**WHAT THE EXERCISE ASKS**
Apart from the pictures, the listing is to be returned exactly.

**DATA EXTRACTS**
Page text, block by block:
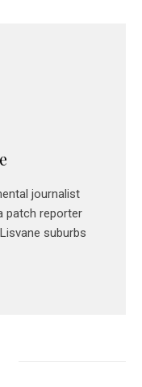
journalist
patch reporter
suburbs
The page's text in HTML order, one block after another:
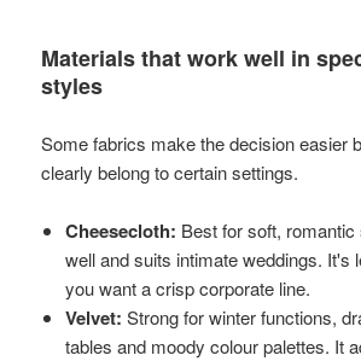
Materials that work well in
styles
Some fabrics make the decision easier
clearly belong to certain settings.
Cheesecloth: Best for soft, romantic
well and suits intimate weddings. It's
you want a crisp corporate line.
Velvet: Strong for winter functions,
tables and moody colour palettes. It
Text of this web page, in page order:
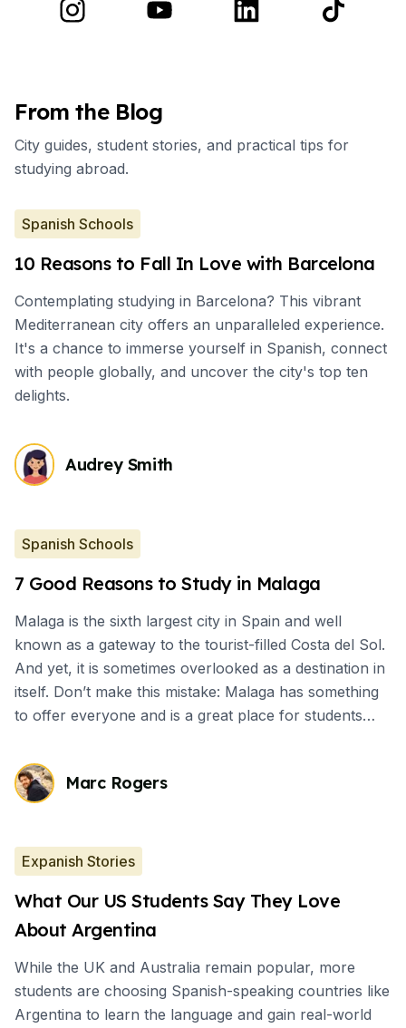
From the Blog
City guides, student stories, and practical tips for
studying abroad.
Spanish Schools
10 Reasons to Fall In Love with Barcelona
Contemplating studying in Barcelona? This vibrant
Mediterranean city offers an unparalleled experience.
It's a chance to immerse yourself in Spanish, connect
with people globally, and uncover the city's top ten
delights.
Audrey Smith
Spanish Schools
7 Good Reasons to Study in Malaga
Malaga is the sixth largest city in Spain and well
known as a gateway to the tourist-filled Costa del Sol.
And yet, it is sometimes overlooked as a destination in
itself. Don’t make this mistake: Malaga has something
to offer everyone and is a great place for students
Marc Rogers
Expanish Stories
What Our US Students Say They Love
About Argentina
While the UK and Australia remain popular, more
students are choosing Spanish-speaking countries like
Argentina to learn the language and gain real-world
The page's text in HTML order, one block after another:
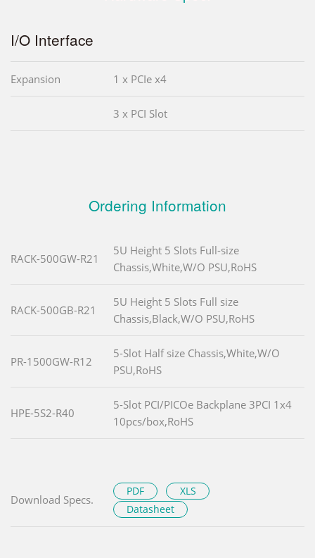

**SOLUTION FOR THIS EXERCISE**
Page text, block by block:
journalist
patch reporter
suburbs
The page's text in HTML order, one block after another:
Materials that work well in
styles
Some fabrics make the decision easier
clearly belong to certain settings.
Cheesecloth: Best for soft, romantic
well and suits intimate weddings. It's
you want a crisp corporate line.
Velvet: Strong for winter functions,
tables and moody colour palettes. It
Text of this web page, in page order:
From the Blog
City guides, student stories, and practical tips for
studying abroad.
Spanish Schools
10 Reasons to Fall In Love with Barcelona
Contemplating studying in Barcelona? This vibrant
Mediterranean city offers an unparalleled experience.
It's a chance to immerse yourself in Spanish, connect
with people globally, and uncover the city's top ten
delights.
Audrey Smith
Spanish Schools
7 Good Reasons to Study in Malaga
Malaga is the sixth largest city in Spain and well
known as a gateway to the tourist-filled Costa del Sol.
And yet, it is sometimes overlooked as a destination in
itself. Don’t make this mistake: Malaga has something
to offer everyone and is a great place for students
Marc Rogers
Expanish Stories
What Our US Students Say They Love
About Argentina
While the UK and Australia remain popular, more
students are choosing Spanish-speaking countries like
Argentina to learn the language and gain real-world
The page's text in HTML order, one block after another:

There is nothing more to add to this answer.